DATA TO EXAMINE below:

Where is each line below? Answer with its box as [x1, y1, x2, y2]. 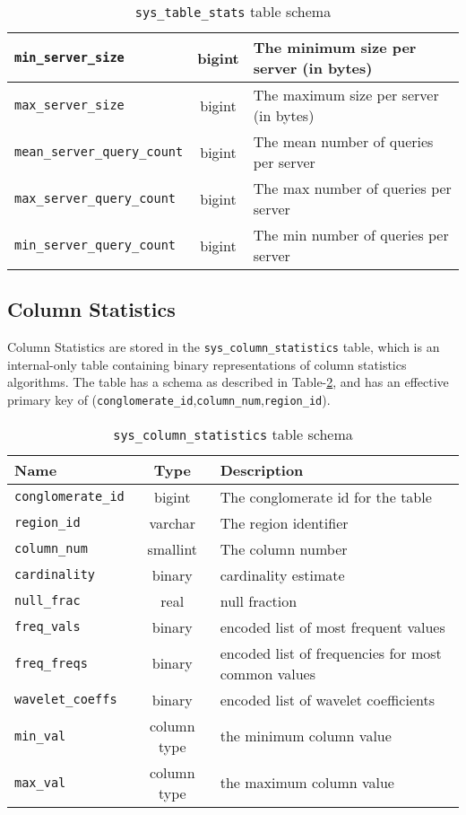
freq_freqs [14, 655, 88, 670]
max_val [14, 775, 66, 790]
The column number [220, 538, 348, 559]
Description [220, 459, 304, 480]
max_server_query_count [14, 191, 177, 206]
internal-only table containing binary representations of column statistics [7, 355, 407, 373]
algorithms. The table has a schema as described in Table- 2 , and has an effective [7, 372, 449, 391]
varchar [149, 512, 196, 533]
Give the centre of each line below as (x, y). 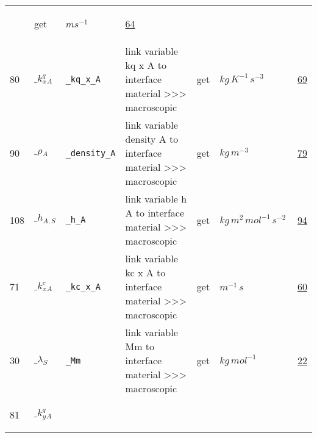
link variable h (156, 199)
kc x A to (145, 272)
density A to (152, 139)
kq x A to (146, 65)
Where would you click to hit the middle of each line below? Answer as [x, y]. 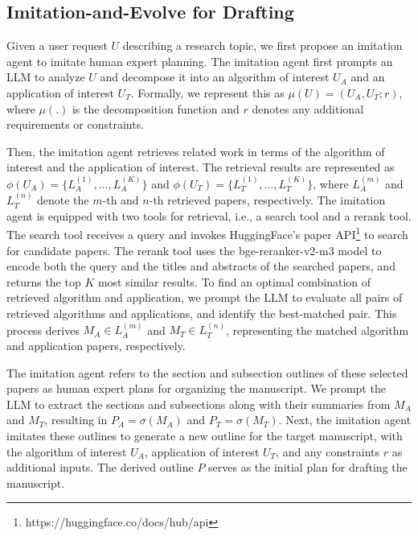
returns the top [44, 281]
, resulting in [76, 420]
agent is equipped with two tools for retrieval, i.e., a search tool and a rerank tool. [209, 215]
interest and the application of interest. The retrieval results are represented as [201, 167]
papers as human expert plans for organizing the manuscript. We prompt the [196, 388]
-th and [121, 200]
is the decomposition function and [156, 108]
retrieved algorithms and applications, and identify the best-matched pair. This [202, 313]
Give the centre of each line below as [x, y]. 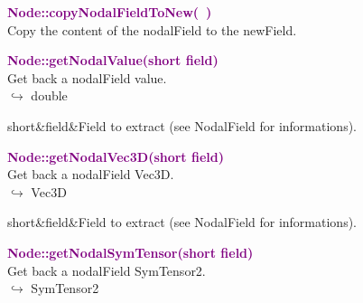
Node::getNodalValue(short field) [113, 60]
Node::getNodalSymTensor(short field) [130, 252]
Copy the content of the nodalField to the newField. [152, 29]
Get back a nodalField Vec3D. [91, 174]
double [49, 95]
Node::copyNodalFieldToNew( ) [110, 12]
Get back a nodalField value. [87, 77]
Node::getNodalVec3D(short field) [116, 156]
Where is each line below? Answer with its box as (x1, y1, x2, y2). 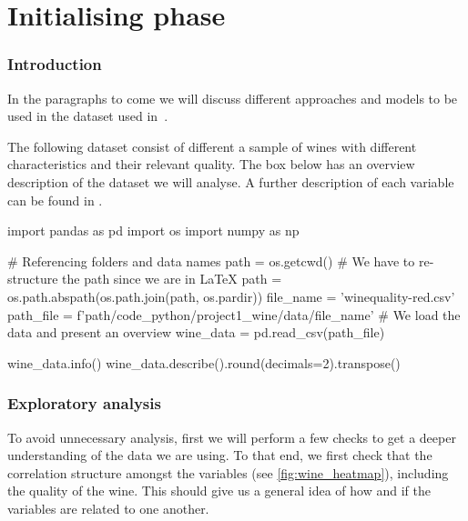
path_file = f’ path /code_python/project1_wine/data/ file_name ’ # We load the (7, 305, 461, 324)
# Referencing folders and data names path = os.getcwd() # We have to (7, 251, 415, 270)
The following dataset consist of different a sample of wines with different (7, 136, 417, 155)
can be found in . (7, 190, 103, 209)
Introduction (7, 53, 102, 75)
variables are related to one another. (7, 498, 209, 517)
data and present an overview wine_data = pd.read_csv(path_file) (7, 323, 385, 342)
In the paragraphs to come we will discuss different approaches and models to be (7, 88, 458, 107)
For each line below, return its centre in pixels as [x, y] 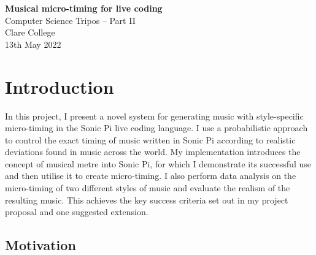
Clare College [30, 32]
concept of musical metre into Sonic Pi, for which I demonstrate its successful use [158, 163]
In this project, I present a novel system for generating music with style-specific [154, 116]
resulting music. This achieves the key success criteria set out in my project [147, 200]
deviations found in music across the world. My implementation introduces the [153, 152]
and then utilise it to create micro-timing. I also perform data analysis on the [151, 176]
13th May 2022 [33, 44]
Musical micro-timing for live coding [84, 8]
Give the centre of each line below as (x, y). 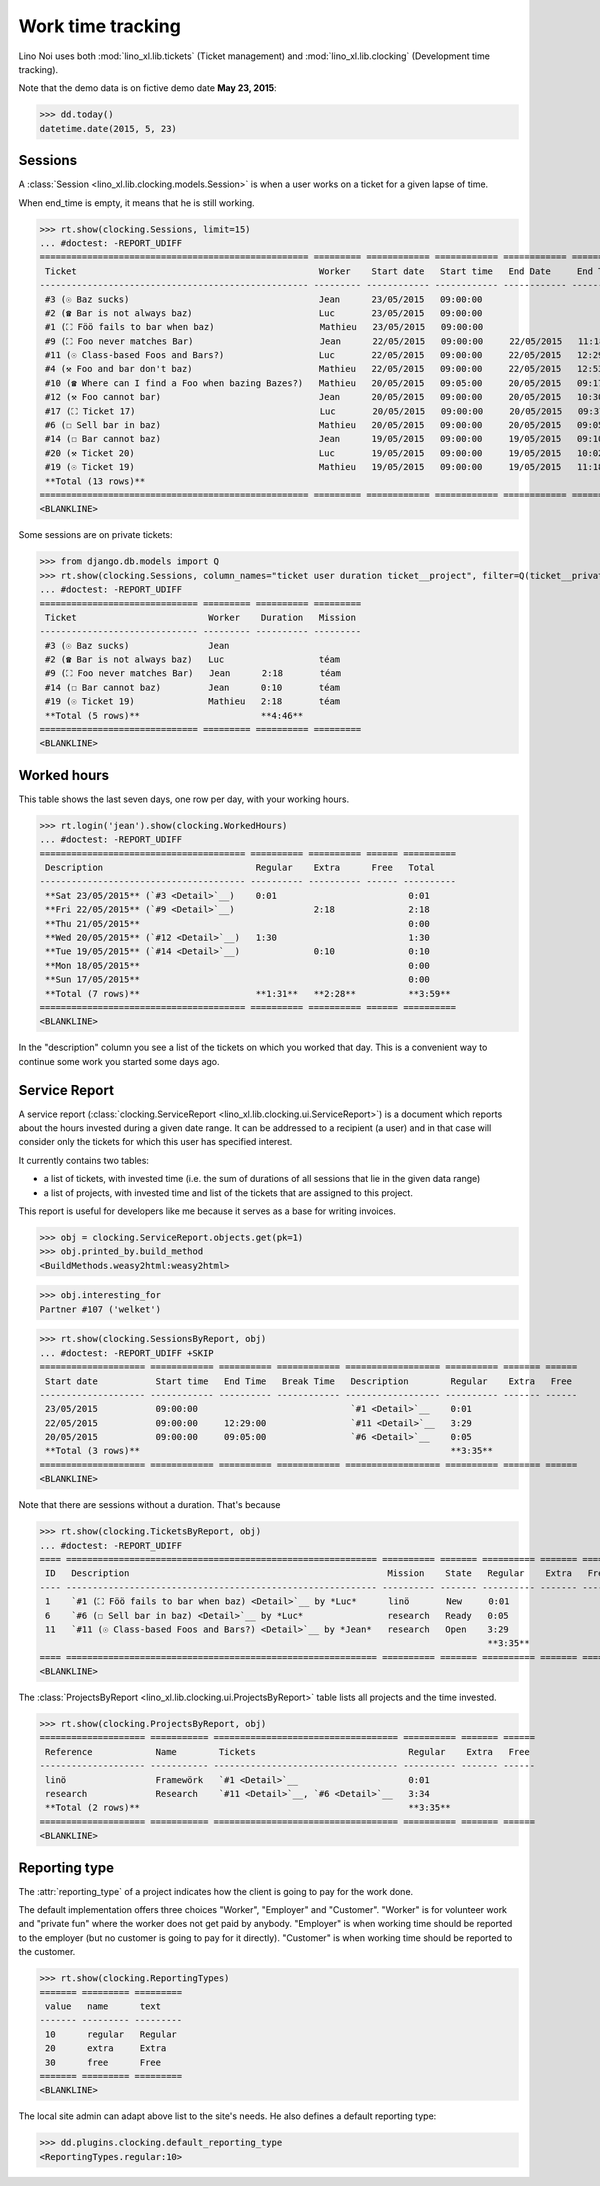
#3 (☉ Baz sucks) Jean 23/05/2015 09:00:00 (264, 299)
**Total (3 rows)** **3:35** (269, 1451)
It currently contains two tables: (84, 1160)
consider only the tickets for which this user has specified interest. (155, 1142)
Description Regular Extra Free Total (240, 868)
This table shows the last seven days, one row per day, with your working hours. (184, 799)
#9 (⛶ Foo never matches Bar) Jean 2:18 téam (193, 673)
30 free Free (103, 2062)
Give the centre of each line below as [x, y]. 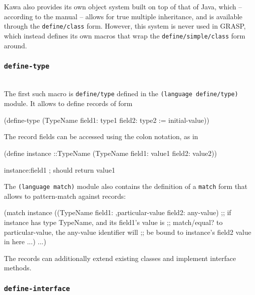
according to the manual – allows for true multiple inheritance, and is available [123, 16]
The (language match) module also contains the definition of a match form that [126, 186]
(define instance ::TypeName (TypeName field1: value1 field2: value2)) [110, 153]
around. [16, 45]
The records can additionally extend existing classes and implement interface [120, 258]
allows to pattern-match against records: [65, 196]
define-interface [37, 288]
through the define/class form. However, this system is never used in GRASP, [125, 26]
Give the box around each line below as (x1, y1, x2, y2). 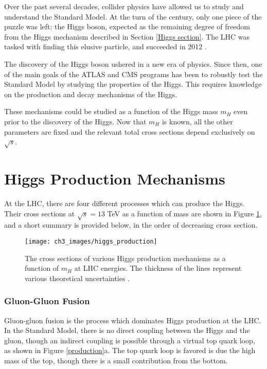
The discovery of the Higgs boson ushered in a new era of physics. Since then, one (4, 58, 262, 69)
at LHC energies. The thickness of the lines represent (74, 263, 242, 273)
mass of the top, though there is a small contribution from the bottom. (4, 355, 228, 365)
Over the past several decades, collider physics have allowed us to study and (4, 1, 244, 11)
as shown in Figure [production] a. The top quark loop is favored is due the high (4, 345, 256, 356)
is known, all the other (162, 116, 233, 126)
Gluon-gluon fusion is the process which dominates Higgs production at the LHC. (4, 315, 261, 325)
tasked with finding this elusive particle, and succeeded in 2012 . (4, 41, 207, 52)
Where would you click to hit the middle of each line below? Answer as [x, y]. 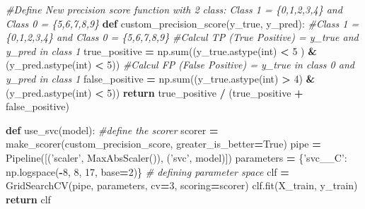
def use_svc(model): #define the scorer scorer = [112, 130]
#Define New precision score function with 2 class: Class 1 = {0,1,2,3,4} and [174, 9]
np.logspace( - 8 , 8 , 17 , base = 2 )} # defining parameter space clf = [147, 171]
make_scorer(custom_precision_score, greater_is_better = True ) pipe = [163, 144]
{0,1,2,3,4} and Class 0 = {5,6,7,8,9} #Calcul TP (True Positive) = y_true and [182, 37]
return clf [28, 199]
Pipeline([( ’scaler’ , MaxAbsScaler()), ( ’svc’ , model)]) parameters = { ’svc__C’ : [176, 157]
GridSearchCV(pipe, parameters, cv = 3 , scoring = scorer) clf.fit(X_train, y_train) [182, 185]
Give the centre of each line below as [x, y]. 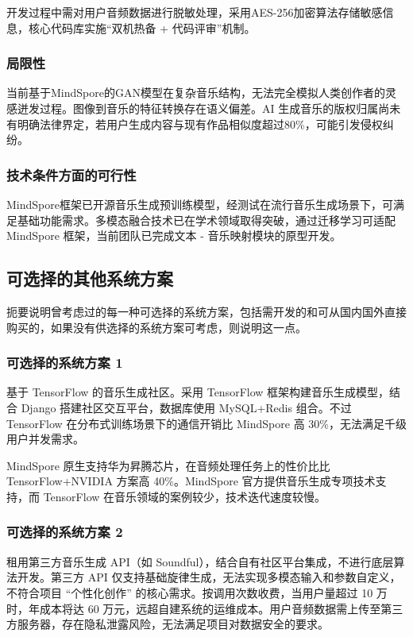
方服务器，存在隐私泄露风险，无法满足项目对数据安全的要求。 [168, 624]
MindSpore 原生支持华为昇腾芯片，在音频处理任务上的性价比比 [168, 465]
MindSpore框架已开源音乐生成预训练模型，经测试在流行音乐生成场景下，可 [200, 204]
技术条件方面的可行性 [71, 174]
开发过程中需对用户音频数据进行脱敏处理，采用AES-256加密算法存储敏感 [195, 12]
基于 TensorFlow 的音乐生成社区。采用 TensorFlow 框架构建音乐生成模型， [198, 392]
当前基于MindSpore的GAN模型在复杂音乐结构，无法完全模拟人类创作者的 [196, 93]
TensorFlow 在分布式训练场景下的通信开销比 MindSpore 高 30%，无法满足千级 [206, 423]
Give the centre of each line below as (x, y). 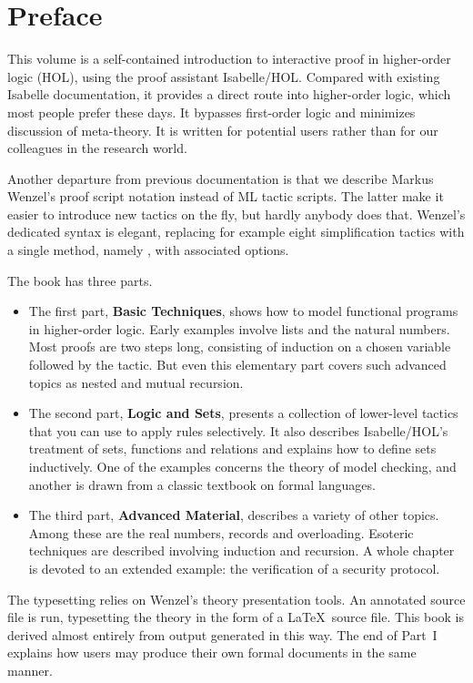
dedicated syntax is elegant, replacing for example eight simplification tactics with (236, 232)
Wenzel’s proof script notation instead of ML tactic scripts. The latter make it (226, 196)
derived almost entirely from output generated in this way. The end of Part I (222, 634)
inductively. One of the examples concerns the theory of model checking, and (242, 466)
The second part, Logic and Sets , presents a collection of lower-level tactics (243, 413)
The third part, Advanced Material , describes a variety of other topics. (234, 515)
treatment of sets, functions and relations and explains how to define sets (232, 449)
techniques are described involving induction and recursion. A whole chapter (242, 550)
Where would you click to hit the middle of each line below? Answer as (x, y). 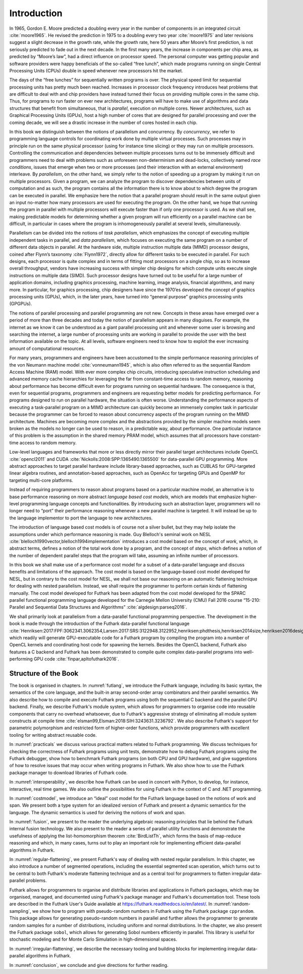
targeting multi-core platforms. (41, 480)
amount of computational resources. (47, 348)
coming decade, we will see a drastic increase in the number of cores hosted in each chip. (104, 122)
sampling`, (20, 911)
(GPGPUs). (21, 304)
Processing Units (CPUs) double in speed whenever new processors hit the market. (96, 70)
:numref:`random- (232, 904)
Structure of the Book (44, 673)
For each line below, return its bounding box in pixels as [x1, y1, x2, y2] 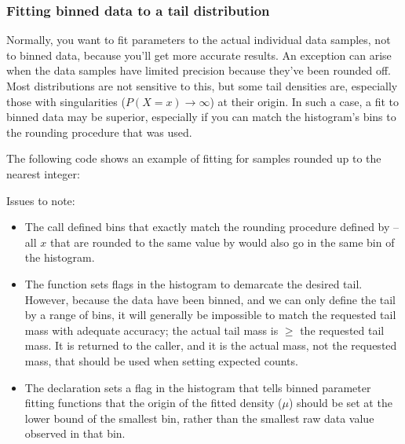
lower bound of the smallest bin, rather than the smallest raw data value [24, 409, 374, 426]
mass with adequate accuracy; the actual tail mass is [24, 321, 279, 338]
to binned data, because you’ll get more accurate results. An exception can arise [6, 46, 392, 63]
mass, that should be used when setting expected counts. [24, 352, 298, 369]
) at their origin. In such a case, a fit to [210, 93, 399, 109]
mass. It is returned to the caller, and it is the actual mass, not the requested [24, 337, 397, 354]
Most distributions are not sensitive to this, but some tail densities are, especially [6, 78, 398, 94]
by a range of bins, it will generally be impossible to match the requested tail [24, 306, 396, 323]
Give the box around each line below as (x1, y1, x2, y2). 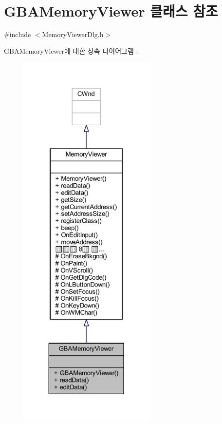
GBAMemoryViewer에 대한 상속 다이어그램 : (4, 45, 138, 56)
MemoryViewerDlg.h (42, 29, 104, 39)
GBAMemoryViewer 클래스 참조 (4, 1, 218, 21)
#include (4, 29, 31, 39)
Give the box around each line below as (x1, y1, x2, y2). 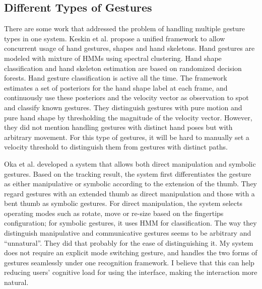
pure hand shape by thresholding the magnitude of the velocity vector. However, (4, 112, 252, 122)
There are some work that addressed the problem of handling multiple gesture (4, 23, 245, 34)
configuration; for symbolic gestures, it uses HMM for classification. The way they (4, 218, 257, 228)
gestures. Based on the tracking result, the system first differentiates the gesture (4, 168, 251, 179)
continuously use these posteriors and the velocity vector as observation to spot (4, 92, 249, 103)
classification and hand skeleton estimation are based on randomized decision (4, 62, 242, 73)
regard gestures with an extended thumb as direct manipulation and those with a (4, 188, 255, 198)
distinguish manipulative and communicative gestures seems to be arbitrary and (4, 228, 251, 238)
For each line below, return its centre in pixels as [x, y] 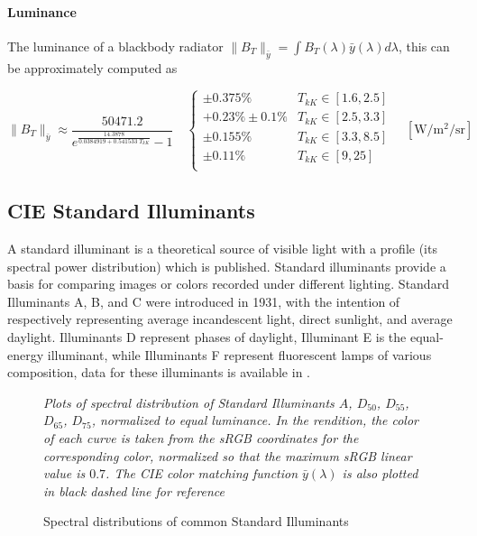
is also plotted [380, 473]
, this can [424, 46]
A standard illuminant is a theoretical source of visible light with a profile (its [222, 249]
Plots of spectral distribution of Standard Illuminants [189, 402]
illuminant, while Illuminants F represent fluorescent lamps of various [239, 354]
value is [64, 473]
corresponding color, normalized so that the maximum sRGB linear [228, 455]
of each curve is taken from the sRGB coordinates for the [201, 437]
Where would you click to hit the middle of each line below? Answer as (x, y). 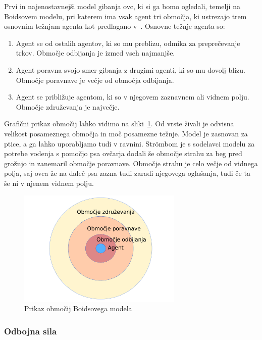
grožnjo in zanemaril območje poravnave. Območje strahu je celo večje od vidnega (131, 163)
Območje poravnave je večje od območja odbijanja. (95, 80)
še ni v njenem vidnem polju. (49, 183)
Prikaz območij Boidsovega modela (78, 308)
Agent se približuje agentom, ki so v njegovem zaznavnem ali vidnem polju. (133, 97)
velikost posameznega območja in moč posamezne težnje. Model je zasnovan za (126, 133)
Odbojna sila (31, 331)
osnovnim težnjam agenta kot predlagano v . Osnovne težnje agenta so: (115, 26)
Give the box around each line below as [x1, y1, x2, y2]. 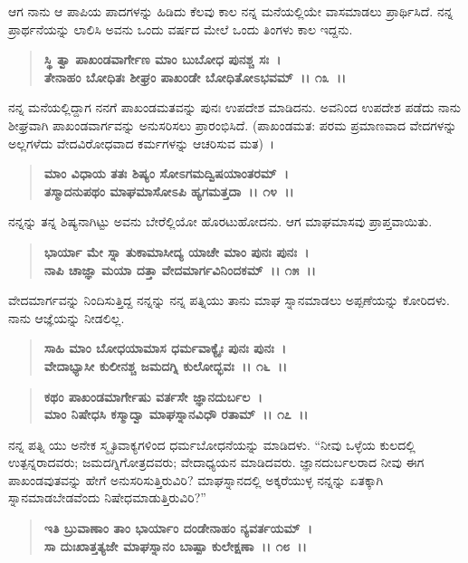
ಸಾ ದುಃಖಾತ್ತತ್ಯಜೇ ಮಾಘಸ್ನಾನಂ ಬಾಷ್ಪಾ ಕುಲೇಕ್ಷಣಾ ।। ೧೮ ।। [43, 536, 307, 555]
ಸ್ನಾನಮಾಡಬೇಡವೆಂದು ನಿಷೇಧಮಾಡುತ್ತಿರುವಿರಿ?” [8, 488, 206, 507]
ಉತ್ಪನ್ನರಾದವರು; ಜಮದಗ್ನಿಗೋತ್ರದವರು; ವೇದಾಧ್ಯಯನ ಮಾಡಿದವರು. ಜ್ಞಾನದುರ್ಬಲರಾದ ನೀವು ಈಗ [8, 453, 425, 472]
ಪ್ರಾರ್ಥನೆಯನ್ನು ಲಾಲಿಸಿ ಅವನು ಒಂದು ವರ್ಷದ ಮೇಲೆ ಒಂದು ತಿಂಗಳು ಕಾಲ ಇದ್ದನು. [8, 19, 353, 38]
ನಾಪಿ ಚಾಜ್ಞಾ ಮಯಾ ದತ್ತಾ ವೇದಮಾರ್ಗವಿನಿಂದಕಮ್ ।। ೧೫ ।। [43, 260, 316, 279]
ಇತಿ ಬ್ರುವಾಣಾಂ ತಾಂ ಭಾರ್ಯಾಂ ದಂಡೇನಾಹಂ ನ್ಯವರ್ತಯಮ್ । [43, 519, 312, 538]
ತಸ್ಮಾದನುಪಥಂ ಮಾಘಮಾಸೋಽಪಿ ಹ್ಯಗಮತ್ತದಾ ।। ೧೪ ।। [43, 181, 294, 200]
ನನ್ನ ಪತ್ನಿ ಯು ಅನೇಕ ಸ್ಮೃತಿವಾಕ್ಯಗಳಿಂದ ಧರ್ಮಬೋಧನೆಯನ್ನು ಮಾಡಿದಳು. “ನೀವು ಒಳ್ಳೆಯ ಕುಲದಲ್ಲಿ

End of DATA TO EXAMINE.

Return nothing but the lines running from the start of the data to the line with "kc x A to (145, 272)", please, both ends included and no pictures.

Where is each line below? Answer with its box as [x1, y1, x2, y2]. 
freq_freqs [14, 655, 88, 670]
max_val [14, 775, 66, 790]
The column number [220, 538, 348, 559]
Description [220, 459, 304, 480]
max_server_query_count [14, 191, 177, 206]
internal-only table containing binary representations of column statistics [7, 355, 407, 373]
algorithms. The table has a schema as described in Table- 2 , and has an effective [7, 372, 449, 391]
varchar [149, 512, 196, 533]
Give the centre of each line below as (x, y). 
link variable h (156, 199)
kc x A to (145, 272)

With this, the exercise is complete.